# Todays Pickens



## Drm50 (Dec 26, 2014)

Went to Rienersville in the rain this AM. Rain quit before I got down there. I couldn’t believe it, never saw so many people there. Guns out the kazoo. Prices out of this world. I got in several deals. I went down with 4
and came home with 2 and folding money. Got a Walther 22 as boot on a deal and bought a little bird head 32rf off an old guy in crowd. I didn’t take long guns, didn’t want to carry them around in the mud.








Im not going back tomarrow. I had mud behind my ears. Those idiots shopping out of their 4x4s had it churned into soup. I saw a woman slip in mud and her feet went clear over her head. A 4w truck with Utility trailer full of junk was buried right to frame. The grand kicker on the way home down around Sarahsville, came around a turn and almost took a Amishmen in the Butt. Have you ever seen a horse & buggy pulling a boat trailer?


----------



## fastwater (Apr 1, 2014)

Seems today's entertainment was a lot more productive than the wares that were for sale.


----------



## Kenlow1 (Jul 14, 2012)

That is the craziest thing I have ever heard of Dan! Is that even legal?


----------



## c. j. stone (Sep 24, 2006)

Drm50 said:


> Went to Rienersville in the rain this AM. Rain quit before I got down there. I couldn’t believe it, never saw so many people there. Guns out the kazoo. Prices out of this world. I got in several deals. I went down with 4
> and came home with 2 and folding money. Got a Walther 22 as boot on a deal and bought a little bird head 32rf off an old guy in crowd. I didn’t take long guns, didn’t want to carry them around in the mud.
> View attachment 489150
> 
> Im not going back tomarrow. I had mud behind my ears. Those idiots shopping out of their 4x4s had it churned into soup. I saw a woman slip in mud and her feet went clear over her head. A 4w truck with Utility trailer full of junk was buried right to frame. The grand kicker on the way home down around Sarahsville, came around a turn and almost took a Amishmen in the Butt. Have you ever seen a horse & buggy pulling a boat trailer?


 Last question, Yes!


----------



## Drm50 (Dec 26, 2014)

Kenlow1 said:


> That is the craziest thing I have ever heard of Dan! Is that even legal?

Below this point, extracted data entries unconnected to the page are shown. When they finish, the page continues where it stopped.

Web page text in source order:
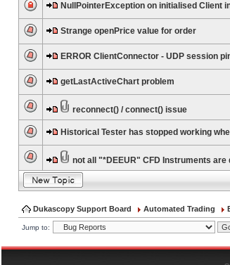
NullPointerException on initialised Client
Strange openPrice value for order
ERROR ClientConnector - UDP session
getLastActiveChart problem
reconnect() / connect() issue
Historical Tester has stopped working
not all "*DEEUR" CFD Instruments are
Dukascopy Support Board Automated Trading
Jump to:
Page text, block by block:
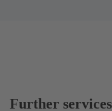
Further services
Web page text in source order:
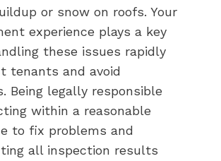
or snow on roofs. Your
experience plays a key
these issues rapidly
tenants and avoid
Being legally responsible
within a reasonable
to fix problems and
all inspection results
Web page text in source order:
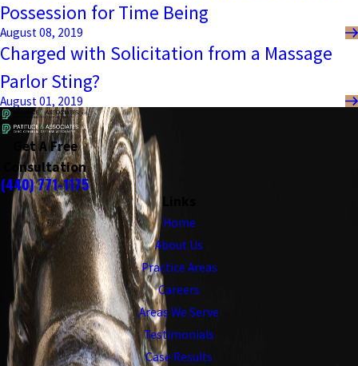
Possession for Time Being
August 08, 2019
Charged with Solicitation from a Massage
Parlor Sting?
August 01, 2019
Get A Free
Consultation
(440) 771-1175
Home
About Us
Practice Areas
Careers
Areas We Serve
Testimonials
Case Results
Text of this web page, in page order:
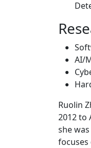
AI/
Ruolin
2012 to
she
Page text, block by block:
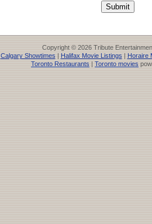
Copyright © 2026 Tribute
Calgary Showtimes | Halifax Movie Listings | Horaire
Toronto Restaurants | Toronto movies
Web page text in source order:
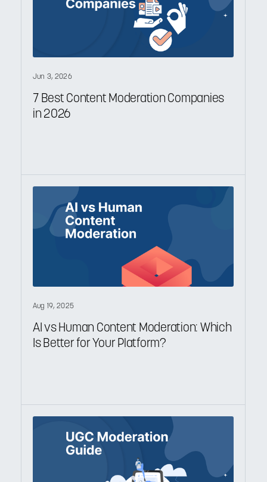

Amish get away with a lot of stuff. Law doesn’t want the hassle or optics of arresting them for minor infractions. People here don’t have much use for them. We got more than our share when Amish sold out up north and came down here and bought property in 80s when economy crashed in this area. 
They are the closest thing I can think of to locust. I’ve had a few run ins with them over logging and unpaid bills.


----------



## Muddy (May 7, 2017)

A plastic pistol in a DRM 50 post? What’s the world coming to?


----------



## Moo Juice (Jan 20, 2021)

Muddy said:


> A plastic pistol in a DRM 50 post? What’s the world coming to?


Plus, he's talking about a plague of locust. The end is near my friends.


----------



## Drm50 (Dec 26, 2014)

I would have to say I’ve probably never done so bad anywhere to date. You can’t win them all. At least I’ll break even.


----------



## BIGDADDYDB (Jul 1, 2006)

Hit me up if you’re near c-town and want to sell that p-22


----------